Assignment
Each line below that contains "your" should be counted. Give only the total.
(Beginning of Exercise material)
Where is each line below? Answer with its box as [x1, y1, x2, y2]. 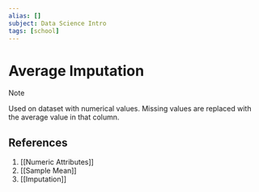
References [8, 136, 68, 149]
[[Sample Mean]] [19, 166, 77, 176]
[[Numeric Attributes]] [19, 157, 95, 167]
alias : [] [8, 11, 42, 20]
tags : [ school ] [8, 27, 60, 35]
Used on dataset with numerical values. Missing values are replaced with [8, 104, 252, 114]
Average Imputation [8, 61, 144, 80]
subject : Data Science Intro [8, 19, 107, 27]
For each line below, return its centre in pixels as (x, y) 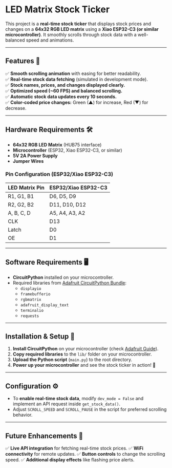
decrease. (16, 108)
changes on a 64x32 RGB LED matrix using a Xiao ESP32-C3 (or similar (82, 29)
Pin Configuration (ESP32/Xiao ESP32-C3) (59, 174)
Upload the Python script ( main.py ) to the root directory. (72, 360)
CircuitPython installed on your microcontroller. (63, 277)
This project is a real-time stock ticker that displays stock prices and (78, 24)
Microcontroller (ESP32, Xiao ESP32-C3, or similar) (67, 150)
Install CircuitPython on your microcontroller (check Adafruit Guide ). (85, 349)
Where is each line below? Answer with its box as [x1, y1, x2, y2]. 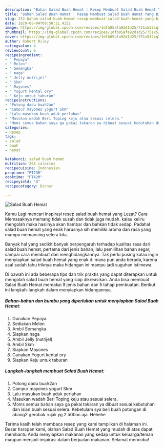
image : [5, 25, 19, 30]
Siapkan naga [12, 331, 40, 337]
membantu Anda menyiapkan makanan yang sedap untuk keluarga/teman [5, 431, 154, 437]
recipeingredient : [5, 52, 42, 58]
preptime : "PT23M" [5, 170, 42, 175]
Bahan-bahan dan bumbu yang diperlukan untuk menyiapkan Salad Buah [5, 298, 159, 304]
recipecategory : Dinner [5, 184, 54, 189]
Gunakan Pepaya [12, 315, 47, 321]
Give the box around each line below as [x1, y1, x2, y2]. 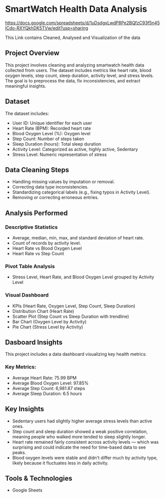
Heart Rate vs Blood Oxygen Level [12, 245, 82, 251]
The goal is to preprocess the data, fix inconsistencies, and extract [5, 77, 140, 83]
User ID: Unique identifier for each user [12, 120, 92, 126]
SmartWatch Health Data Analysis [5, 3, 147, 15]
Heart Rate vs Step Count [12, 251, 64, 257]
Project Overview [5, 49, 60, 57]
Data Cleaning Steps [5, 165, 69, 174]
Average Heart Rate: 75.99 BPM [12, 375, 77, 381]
(End of Exercise material)
(Beginning of Exercise material)
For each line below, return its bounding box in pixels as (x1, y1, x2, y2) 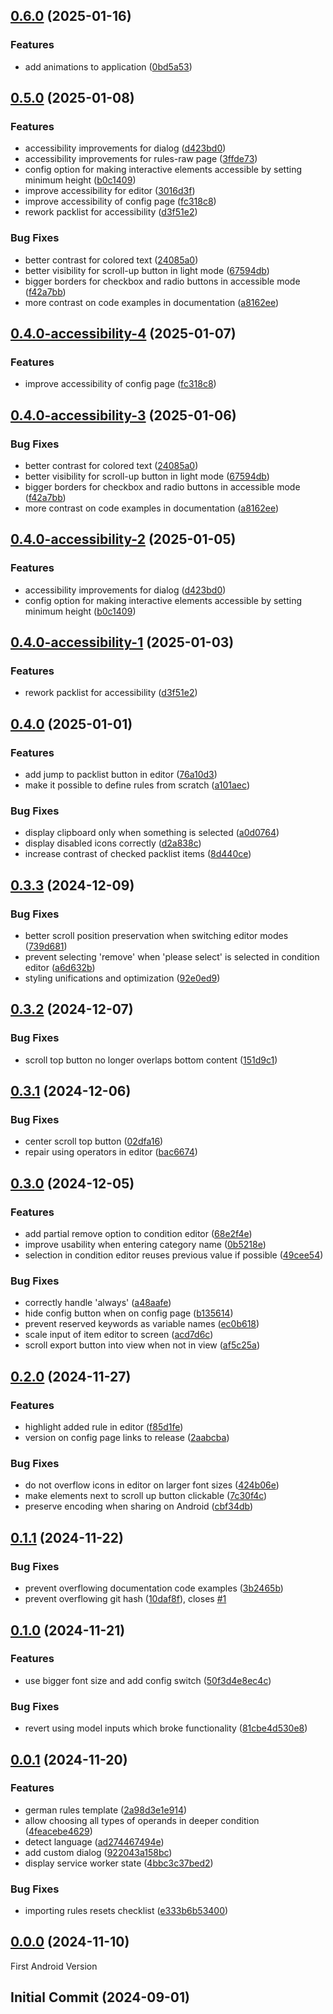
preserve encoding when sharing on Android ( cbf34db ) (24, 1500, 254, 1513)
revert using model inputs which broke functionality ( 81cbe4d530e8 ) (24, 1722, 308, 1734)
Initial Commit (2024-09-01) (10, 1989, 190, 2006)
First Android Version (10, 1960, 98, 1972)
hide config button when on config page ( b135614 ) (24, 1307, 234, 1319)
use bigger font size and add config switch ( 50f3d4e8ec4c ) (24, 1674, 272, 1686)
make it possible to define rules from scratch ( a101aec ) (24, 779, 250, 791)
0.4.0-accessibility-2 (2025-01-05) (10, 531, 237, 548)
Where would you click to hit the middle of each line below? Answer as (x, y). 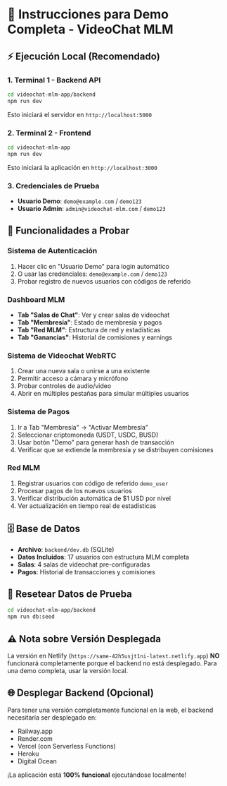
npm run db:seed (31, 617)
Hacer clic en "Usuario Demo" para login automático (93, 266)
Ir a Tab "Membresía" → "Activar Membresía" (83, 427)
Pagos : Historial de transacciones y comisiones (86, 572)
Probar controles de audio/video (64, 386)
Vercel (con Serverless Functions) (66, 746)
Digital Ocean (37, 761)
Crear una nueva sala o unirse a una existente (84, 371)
(End of Exercise material)
(Beginning of Exercise material)
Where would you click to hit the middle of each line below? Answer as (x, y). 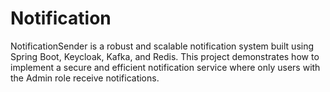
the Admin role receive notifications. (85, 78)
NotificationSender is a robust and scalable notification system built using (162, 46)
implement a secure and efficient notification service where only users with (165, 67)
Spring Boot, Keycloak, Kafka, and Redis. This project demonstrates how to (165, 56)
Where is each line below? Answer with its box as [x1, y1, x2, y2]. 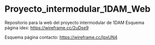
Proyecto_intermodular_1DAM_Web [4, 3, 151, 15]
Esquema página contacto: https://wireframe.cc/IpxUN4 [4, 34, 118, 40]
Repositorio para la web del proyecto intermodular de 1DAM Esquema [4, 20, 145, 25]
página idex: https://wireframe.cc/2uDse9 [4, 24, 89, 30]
(End of Exercise material)
Result for this task
2